== Problem description ==
Print the entries that appear below, exactly as written and without their pictures.

== Provided records ==
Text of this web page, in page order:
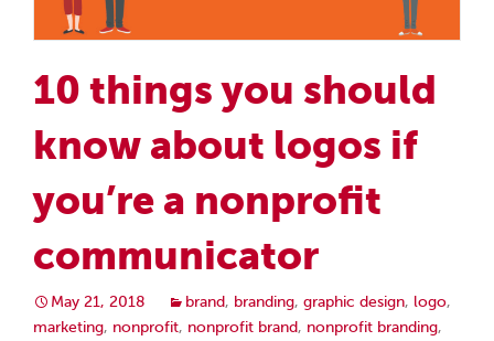
10 things you should
know about logos if
you’re a nonprofit
communicator
May 21, 2018 brand, branding, graphic design, logo,
marketing, nonprofit, nonprofit brand, nonprofit branding,
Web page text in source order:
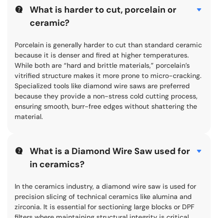
What is harder to cut, porcelain or
ceramic?
Porcelain is generally harder to cut than standard ceramic
because it is denser and fired at higher temperatures.
While both are “hard and brittle materials,” porcelain’s
vitrified structure makes it more prone to micro-cracking.
Specialized tools like diamond wire saws are preferred
because they provide a non-stress cold cutting process,
ensuring smooth, burr-free edges without shattering the
material.
What is a Diamond Wire Saw used for
in ceramics?
In the ceramics industry, a diamond wire saw is used for
precision slicing of technical ceramics like alumina and
zirconia. It is essential for sectioning large blocks or DPF
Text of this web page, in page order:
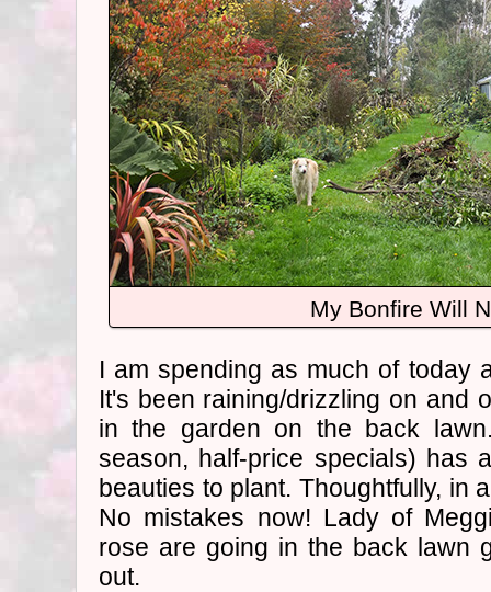
My Bonfire Will
I am spending as much of today
It's been raining/drizzling on and
in the garden on the back
season, half-price specials) has
beauties to plant. Thoughtfully, in
No mistakes now! Lady of
rose are going in the back lawn
out.
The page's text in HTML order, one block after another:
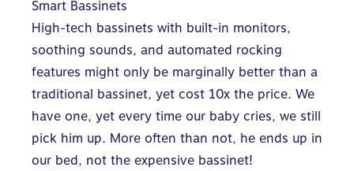
Smart Bassinets
High-tech bassinets with built-in monitors,
soothing sounds, and automated rocking
features might only be marginally better than a
traditional bassinet, yet cost 10x the price. We
have one, yet every time our baby cries, we still
pick him up. More often than not, he ends up in
our bed, not the expensive bassinet!
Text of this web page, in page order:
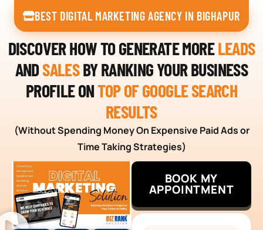
BEST DIGITAL MARKETING AGENCY IN BIGHAPUR
DISCOVER HOW TO GENERATE MORELEADS
ANDSALESBY RANKING YOUR BUSINESS
PROFILE ONTOP OF GOOGLE SEARCH
RESULTS
(Without Spending Money On Expensive Paid Ads or
Time Taking Strategies)
BOOK MY
APPOINTMENT

== Solution to this exercise ==
Text of this web page, in page order:
10 things you should
know about logos if
you’re a nonprofit
communicator
May 21, 2018 brand, branding, graphic design, logo,
marketing, nonprofit, nonprofit brand, nonprofit branding,
Web page text in source order:
What is harder to cut, porcelain or
ceramic?
Porcelain is generally harder to cut than standard ceramic
because it is denser and fired at higher temperatures.
While both are “hard and brittle materials,” porcelain’s
vitrified structure makes it more prone to micro-cracking.
Specialized tools like diamond wire saws are preferred
because they provide a non-stress cold cutting process,
ensuring smooth, burr-free edges without shattering the
material.
What is a Diamond Wire Saw used for
in ceramics?
In the ceramics industry, a diamond wire saw is used for
precision slicing of technical ceramics like alumina and
zirconia. It is essential for sectioning large blocks or DPF
Text of this web page, in page order:
My Bonfire Will
I am spending as much of today
It's been raining/drizzling on and
in the garden on the back
season, half-price specials) has
beauties to plant. Thoughtfully, in
No mistakes now! Lady of
rose are going in the back lawn
out.
The page's text in HTML order, one block after another:
Smart Bassinets
High-tech bassinets with built-in monitors,
soothing sounds, and automated rocking
features might only be marginally better than a
traditional bassinet, yet cost 10x the price. We
have one, yet every time our baby cries, we still
pick him up. More often than not, he ends up in
our bed, not the expensive bassinet!
Text of this web page, in page order:
BEST DIGITAL MARKETING AGENCY IN BIGHAPUR
DISCOVER HOW TO GENERATE MORELEADS
ANDSALESBY RANKING YOUR BUSINESS
PROFILE ONTOP OF GOOGLE SEARCH
RESULTS
(Without Spending Money On Expensive Paid Ads or
Time Taking Strategies)
BOOK MY
APPOINTMENT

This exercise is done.